**What to work on:** Within the entries below, every line containing "suggested" is to be copied.
Segment Open
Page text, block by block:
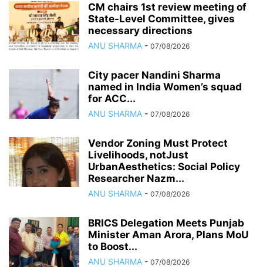
CM chairs 1st review meeting of
State-Level Committee, gives
necessary directions
ANU SHARMA - 07/08/2026
City pacer Nandini Sharma
named in India Women’s squad
for ACC...
ANU SHARMA - 07/08/2026
Vendor Zoning Must Protect
Livelihoods, notJust
UrbanAesthetics: Social Policy
Researcher Nazm...
ANU SHARMA - 07/08/2026
BRICS Delegation Meets Punjab
Minister Aman Arora, Plans MoU
to Boost...
ANU SHARMA - 07/08/2026
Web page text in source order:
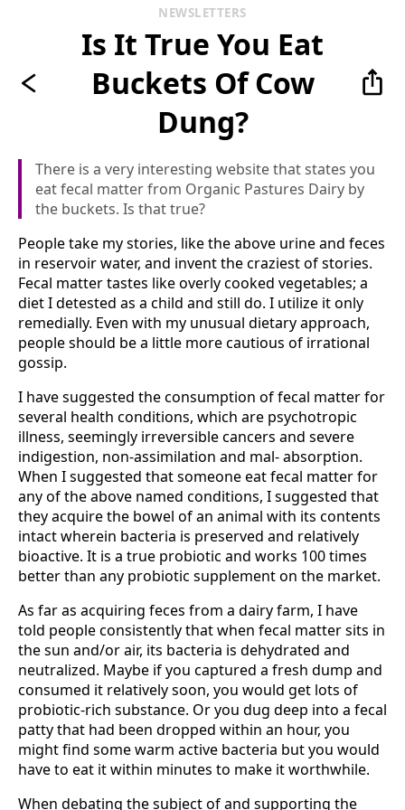
NEWSLETTERS
Is It True You Eat
Buckets Of Cow
Dung?
There is a very interesting website that states you
eat fecal matter from Organic Pastures Dairy by
the buckets. Is that true?
People take my stories, like the above urine and feces
in reservoir water, and invent the craziest of stories.
Fecal matter tastes like overly cooked vegetables; a
diet I detested as a child and still do. I utilize it only
remedially. Even with my unusual dietary approach,
people should be a little more cautious of irrational
gossip.
I have suggested the consumption of fecal matter for
several health conditions, which are psychotropic
illness, seemingly irreversible cancers and severe
indigestion, non-assimilation and mal- absorption.
When I suggested that someone eat fecal matter for
any of the above named conditions, I suggested that
they acquire the bowel of an animal with its contents
intact wherein bacteria is preserved and relatively
bioactive. It is a true probiotic and works 100 times
better than any probiotic supplement on the market.
As far as acquiring feces from a dairy farm, I have
told people consistently that when fecal matter sits in
the sun and/or air, its bacteria is dehydrated and
neutralized. Maybe if you captured a fresh dump and
consumed it relatively soon, you would get lots of
probiotic-rich substance. Or you dug deep into a fecal
patty that had been dropped within an hour, you
might find some warm active bacteria but you would
have to eat it within minutes to make it worthwhile.
When debating the subject of and supporting the
Segment Closed
**Answer to the exercise:**
I have suggested the consumption of fecal matter for
When I suggested that someone eat fecal matter for
any of the above named conditions, I suggested that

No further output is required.